Homeland Security panel picks controversial chief
Privacy board picks conservative lawyer known for championing the Pentagon's former Total Information Awareness project.
Paul Rosenzweig
Nuala O'Connor Kelly, the department's chief privacy officer, nominated Rosenzweig for the job during the group's first meeting in a downtown hotel here. Rosenzweig is a senior fellow at the Heritage Foundation and a former Justice Department trial attorney.
"Constructive criticism from the bully pulpit to which we've been advanced here can serve as a positive tool to the department," Rosenzweig said during the meeting, which drew more than 100 audience members. Lisa Sotto, a partner at the New York law firm of Hunton and Williams, was appointed vice chairman.
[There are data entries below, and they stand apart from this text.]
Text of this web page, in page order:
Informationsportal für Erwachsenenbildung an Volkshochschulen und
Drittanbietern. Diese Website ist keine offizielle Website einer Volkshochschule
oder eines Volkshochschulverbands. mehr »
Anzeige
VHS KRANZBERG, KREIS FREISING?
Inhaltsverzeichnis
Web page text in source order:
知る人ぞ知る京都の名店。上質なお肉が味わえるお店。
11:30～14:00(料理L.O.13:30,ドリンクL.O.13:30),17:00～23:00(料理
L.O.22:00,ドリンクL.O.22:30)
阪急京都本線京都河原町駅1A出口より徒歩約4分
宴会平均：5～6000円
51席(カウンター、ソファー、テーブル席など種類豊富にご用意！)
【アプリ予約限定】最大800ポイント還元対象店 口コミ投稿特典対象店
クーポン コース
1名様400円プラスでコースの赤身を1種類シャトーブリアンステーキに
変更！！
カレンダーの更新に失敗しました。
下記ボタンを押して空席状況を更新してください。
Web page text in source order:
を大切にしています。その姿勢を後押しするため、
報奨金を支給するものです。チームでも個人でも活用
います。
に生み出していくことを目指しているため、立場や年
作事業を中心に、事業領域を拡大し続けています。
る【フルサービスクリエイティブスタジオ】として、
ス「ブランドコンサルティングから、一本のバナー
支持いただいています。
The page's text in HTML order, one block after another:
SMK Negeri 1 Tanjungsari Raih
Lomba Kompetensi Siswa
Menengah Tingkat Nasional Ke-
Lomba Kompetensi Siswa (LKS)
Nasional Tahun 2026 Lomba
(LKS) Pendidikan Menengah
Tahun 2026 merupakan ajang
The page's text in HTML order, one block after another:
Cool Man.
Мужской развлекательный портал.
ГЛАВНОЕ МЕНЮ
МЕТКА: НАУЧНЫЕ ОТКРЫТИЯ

The privacy advisory board has already raised eyebrows when an executive from "adware" company Claria (formerly called Gator) was selected as a member in February. The group is charged with providing advice "programmatic, policy, operational and technological issues that affect privacy, data integrity and data interoperability."
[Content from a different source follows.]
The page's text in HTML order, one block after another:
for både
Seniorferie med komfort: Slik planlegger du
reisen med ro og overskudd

"I don't really regard Paul as a privacy advocate," said Lee Tien, a lawyer with the Electronic Frontier Foundation in San Francisco. "I think he's much more focused on whatever homeland security mission there is. He tends to view privacy as something to be circumvented."
When Congress was considering whether to eliminate Total Information Awareness, Rosenzweig had urged members to keep it. An advocacy paper he co-authored at the time said "development of TIA can and should continue" as long as it included additional congressional oversight.
Created by the Defense Advanced Research Projects Agency, the project sought to identify terrorists by vacuuming in data including e-mail and phone records to credit card transactions and travel documents. The project was in its early stages of development and was not being used by federal police. Before Congress killed it, the Pentagon tried to save the program by renaming it Terrorist Information Awareness.